Variation in C-reactive protein at 1 month post-partum by etiology of preterm birth: selective identification of those at risk for both poor pregnancy outcome and future health complications

  • Jeffrey M. Denney ORCID logo EMAIL logo , Thaddeus P. Waters , Leny Mathew , Robert Goldenberg and Jennifer Culhane

Abstract

Objective

To assess post-partum inflammation for patients delivering prior to 34 6/7 weeks by birth etiology.

Methods

This was an observational study of early preterm birth (PTB) occurring between 20 0/7 and 34 6/7 weeks of gestation. Serum C-reactive protein (CRP) levels were measured 1 month post-partum. CRP measurements were compared by birth etiology.

Results

A total of 399 women were analyzed. Distribution of birth etiology was 35% (n = 138) preterm labor (PTL), 28% (n = 115) preterm premature rupture of membranes (pPROM), and 37% (n = 141) indicated preterm birth (IPTB). Serum CRP varied by birth etiology (P = 0.036). Women with pPROM had elevated median CRP levels compared to women with PTL (P = 0.037). IPTB demonstrated elevated CRP levels when compared to PTL (P = 0.019). Pre-eclamptic/eclamptic subjects exhibited increased median CRP levels compared to PTL (P = 0.04).

Conclusion

Post-partum inflammation varies by birth etiology. Such variation may serve as identification of subjects whose future pregnancies and, ultimately, overall health status may benefit from inter-pregnancy interventions aimed at reducing inflammatory-associated risk factors.

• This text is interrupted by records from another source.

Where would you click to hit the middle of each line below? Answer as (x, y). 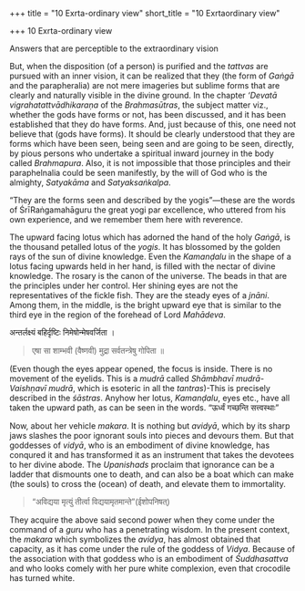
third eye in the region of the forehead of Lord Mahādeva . (117, 315)
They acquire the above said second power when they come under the (142, 520)
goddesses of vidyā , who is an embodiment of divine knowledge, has (140, 445)
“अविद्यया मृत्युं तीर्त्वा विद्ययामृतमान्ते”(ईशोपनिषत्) (101, 502)
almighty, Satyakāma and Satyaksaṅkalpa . (90, 182)
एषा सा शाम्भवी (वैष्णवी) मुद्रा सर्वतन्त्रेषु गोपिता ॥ (98, 351)
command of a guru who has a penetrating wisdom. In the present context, (150, 529)
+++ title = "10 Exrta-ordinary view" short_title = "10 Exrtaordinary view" (145, 13)
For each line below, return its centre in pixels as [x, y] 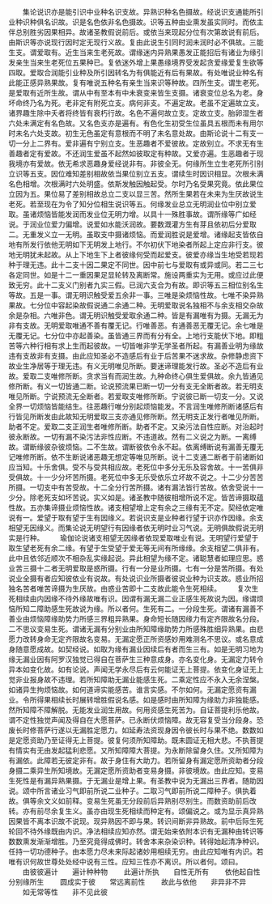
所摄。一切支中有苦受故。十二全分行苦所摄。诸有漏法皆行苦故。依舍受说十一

Corresponding author: Jeffrey M. Denney, MD, MS, FACOG, Wake Forest School of Medicine, Department of Obstetrics and Gynecology, Section for Maternal-Fetal Medicine, Medical Center Boulevard, Winston-Salem, NC 27157, USA; and Drexel University College of Medicine, Department of Obstetrics and Gynecology, Philadelphia, PA, USA

  1. Author contributions: All the authors have accepted responsibility for the entire content of this submitted manuscript and approved submission.

  2. Research funding: Foundation for the National Institutes of Health; Funder Id: http://dx.doi.org/10.13039/100000009, NIMH 1R03MH074750-01. U.S. Department of Health and Human Services, National Institutes of Health, National Institute of Mental Health; Funder Id: http://dx.doi.org/10.13039/100000025, NIH/NIMH 1 K23-HD-04891501A2. Pennsylvania Department of Health; Funder Id: http://dx.doi.org/10.13039/100004897, ME 410002073.

  3. Employment or leadership: None declared.

  4. Honorarium: None declared.

  5. Competing interests: The funding organization(s) played no role in the study design; in the collection, analysis, and interpretation of data; in the writing of the report; or in the decision to submit the report for publication.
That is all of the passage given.